#### INFORMATION SUPPLIED ####

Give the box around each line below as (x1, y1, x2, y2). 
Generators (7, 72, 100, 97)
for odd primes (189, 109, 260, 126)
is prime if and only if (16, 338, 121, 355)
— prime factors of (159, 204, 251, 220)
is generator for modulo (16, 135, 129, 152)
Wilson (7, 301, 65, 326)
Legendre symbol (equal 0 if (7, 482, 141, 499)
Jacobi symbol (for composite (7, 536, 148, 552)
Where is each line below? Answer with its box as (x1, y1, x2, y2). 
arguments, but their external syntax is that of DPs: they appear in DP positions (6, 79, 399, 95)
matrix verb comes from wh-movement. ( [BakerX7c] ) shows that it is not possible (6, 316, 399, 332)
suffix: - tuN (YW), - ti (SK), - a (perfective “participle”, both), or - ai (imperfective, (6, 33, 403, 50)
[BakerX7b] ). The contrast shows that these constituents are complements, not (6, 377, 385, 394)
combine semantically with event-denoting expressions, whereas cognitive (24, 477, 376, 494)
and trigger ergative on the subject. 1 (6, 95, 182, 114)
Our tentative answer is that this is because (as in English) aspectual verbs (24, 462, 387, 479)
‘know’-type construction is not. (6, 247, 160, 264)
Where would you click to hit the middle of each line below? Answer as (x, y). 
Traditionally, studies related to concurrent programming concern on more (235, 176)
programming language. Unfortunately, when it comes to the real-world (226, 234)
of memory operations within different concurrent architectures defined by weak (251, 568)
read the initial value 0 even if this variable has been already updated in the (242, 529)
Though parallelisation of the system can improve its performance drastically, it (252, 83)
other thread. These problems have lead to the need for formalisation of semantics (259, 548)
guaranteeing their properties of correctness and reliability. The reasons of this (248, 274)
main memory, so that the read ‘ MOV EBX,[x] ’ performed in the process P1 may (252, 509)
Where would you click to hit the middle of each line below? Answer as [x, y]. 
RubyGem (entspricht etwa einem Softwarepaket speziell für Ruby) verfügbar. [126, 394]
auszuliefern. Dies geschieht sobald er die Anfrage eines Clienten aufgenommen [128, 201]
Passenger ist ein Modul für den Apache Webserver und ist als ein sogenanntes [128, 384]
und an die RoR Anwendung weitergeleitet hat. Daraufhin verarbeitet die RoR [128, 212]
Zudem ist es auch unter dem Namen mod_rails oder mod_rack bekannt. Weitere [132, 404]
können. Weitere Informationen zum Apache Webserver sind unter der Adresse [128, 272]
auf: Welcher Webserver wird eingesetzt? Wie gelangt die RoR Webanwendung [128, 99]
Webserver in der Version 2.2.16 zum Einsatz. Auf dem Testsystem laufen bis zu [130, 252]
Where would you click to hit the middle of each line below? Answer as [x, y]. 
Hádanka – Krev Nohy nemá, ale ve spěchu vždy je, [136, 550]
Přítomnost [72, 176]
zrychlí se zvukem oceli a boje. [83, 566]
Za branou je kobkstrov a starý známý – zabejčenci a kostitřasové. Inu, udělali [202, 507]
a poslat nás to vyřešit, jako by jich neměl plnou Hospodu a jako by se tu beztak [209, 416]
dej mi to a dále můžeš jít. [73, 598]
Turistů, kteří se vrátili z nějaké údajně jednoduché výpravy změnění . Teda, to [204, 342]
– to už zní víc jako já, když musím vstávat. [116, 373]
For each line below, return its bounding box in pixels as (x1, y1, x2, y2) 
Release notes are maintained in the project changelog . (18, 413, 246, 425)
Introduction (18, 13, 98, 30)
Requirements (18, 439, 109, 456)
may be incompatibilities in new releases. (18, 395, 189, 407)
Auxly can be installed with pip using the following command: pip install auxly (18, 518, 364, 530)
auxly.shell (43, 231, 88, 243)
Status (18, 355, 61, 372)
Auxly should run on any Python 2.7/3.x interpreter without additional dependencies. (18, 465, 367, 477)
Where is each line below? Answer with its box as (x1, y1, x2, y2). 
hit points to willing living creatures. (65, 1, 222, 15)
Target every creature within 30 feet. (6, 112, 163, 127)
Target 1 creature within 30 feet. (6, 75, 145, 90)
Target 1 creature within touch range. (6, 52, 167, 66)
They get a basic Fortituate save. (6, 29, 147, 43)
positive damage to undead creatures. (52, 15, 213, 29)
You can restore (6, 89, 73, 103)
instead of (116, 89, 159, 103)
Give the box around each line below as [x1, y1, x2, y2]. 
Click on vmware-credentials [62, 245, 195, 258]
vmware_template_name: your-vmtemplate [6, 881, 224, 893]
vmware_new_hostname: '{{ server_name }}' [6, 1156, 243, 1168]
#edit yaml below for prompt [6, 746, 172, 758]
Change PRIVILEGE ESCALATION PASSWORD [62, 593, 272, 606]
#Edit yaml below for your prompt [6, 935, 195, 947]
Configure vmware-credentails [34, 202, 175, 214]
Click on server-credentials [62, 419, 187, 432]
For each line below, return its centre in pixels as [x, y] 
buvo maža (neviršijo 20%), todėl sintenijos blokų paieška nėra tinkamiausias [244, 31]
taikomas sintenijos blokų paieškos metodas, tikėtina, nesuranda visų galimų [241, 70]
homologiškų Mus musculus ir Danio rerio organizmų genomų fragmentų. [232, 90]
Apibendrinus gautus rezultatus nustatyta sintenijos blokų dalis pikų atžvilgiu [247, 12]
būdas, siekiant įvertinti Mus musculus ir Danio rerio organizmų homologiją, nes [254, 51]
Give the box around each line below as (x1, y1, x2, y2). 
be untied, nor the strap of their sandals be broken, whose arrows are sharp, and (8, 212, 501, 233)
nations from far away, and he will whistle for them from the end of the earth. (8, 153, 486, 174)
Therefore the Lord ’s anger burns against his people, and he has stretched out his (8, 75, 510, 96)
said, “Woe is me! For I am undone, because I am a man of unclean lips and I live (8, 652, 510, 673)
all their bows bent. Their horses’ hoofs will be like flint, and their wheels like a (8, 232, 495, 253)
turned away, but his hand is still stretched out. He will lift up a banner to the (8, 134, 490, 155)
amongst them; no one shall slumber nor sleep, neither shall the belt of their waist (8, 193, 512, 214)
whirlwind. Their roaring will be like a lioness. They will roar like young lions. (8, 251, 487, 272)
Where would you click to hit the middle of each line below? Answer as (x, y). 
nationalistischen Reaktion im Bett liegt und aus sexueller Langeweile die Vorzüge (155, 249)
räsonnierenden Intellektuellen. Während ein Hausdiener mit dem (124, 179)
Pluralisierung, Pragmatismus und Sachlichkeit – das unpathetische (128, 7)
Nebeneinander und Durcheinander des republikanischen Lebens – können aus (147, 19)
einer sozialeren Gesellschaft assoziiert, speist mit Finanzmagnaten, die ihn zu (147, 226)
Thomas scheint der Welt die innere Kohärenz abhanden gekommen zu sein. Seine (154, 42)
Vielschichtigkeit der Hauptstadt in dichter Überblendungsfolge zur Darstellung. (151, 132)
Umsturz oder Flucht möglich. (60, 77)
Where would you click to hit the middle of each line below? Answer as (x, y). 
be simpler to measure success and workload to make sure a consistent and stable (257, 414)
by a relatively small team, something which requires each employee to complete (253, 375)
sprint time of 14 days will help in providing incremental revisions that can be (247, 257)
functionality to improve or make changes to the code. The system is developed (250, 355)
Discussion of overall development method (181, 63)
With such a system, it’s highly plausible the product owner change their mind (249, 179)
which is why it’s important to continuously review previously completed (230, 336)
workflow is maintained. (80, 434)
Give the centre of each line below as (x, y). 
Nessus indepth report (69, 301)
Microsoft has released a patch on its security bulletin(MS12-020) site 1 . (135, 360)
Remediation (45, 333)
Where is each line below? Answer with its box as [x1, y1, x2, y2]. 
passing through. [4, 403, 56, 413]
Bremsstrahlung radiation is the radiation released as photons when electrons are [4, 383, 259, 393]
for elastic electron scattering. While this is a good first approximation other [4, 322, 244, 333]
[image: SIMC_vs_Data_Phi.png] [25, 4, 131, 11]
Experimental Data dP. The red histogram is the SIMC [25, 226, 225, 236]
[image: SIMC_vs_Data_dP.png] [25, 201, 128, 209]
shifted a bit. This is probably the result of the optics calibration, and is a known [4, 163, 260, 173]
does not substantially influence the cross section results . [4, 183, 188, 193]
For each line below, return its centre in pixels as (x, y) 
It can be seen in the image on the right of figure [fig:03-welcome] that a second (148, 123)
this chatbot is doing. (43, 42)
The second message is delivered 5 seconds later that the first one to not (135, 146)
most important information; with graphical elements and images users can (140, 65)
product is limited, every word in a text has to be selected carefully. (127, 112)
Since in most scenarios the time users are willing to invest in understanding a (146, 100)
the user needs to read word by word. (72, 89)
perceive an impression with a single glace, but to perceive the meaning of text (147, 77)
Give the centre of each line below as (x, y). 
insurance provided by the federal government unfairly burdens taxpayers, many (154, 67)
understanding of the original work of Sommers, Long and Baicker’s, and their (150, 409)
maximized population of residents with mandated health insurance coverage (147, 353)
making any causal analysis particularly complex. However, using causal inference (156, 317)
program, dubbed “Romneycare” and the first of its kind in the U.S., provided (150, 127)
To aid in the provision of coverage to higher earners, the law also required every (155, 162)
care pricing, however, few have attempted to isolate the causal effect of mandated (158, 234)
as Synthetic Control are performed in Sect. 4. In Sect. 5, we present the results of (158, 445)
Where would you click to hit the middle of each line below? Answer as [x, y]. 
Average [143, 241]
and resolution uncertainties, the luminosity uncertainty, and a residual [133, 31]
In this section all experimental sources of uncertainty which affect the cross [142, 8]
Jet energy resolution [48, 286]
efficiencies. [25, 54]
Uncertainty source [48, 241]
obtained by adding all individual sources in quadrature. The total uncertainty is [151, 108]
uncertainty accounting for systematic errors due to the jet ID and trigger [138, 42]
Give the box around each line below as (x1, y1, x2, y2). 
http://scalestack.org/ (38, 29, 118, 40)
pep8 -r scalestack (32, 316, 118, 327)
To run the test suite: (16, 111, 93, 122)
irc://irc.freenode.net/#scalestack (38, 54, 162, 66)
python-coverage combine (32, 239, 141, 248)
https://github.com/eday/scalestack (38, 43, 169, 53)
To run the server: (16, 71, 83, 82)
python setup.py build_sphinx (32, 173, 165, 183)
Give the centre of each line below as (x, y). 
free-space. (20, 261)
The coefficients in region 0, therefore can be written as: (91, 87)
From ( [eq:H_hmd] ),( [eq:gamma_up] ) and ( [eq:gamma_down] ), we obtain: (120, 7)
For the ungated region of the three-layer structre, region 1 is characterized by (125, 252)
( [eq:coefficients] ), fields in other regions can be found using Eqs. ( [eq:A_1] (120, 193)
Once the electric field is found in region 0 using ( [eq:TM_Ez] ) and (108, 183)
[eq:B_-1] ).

####

### EXERCISE DIRECTIONS
Beginning at the line with "Remediation (45, 333)" and stopping after the line with "[image: SIMC_vs_Data_dP.png] [25, 201, 128, 209]", please write out every line of the data above exactly and nothing else.

### ANSWER SPACE
Remediation (45, 333)
Where is each line below? Answer with its box as [x1, y1, x2, y2]. 
passing through. [4, 403, 56, 413]
Bremsstrahlung radiation is the radiation released as photons when electrons are [4, 383, 259, 393]
for elastic electron scattering. While this is a good first approximation other [4, 322, 244, 333]
[image: SIMC_vs_Data_Phi.png] [25, 4, 131, 11]
Experimental Data dP. The red histogram is the SIMC [25, 226, 225, 236]
[image: SIMC_vs_Data_dP.png] [25, 201, 128, 209]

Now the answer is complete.